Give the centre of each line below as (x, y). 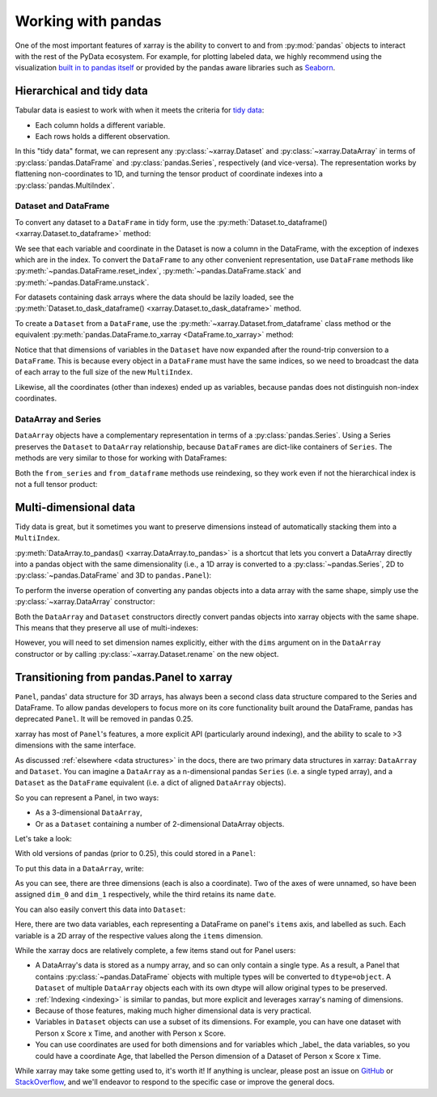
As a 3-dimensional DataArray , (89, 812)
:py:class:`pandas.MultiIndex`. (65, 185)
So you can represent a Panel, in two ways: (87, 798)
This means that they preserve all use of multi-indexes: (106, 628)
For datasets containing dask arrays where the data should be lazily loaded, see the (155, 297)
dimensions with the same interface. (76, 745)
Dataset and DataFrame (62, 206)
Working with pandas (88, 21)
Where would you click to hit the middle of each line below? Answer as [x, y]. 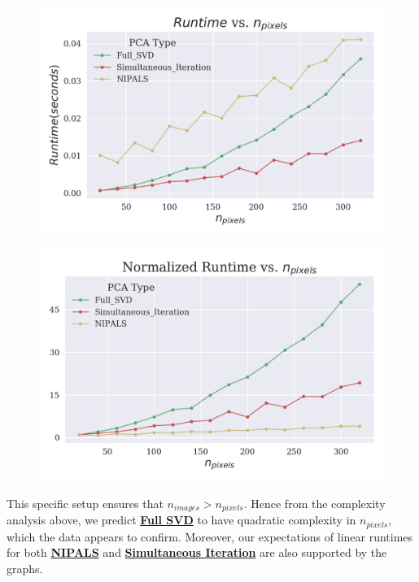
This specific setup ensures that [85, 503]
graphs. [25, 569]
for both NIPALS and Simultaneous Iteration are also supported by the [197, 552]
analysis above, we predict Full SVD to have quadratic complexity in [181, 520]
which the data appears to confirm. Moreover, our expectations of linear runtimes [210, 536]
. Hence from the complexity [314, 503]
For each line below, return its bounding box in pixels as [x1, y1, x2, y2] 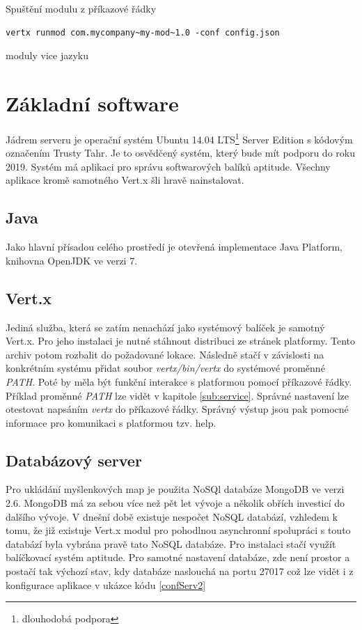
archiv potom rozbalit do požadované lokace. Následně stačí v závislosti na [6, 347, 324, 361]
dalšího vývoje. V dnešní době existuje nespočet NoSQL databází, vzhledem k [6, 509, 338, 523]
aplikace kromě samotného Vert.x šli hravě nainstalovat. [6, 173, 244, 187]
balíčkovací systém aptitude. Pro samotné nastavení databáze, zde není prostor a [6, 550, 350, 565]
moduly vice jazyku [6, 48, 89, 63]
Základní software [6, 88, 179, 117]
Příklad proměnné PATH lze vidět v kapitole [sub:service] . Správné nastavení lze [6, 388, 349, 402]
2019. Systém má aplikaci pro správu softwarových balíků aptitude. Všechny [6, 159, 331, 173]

→ Task item: After locating the line that contains "Základní software [6, 88, 179, 117]", output it and the remaining lines of the material above, exactly as they read.

→ Result for this task:
Základní software [6, 88, 179, 117]
Příklad proměnné PATH lze vidět v kapitole [sub:service] . Správné nastavení lze [6, 388, 349, 402]
2019. Systém má aplikaci pro správu softwarových balíků aptitude. Všechny [6, 159, 331, 173]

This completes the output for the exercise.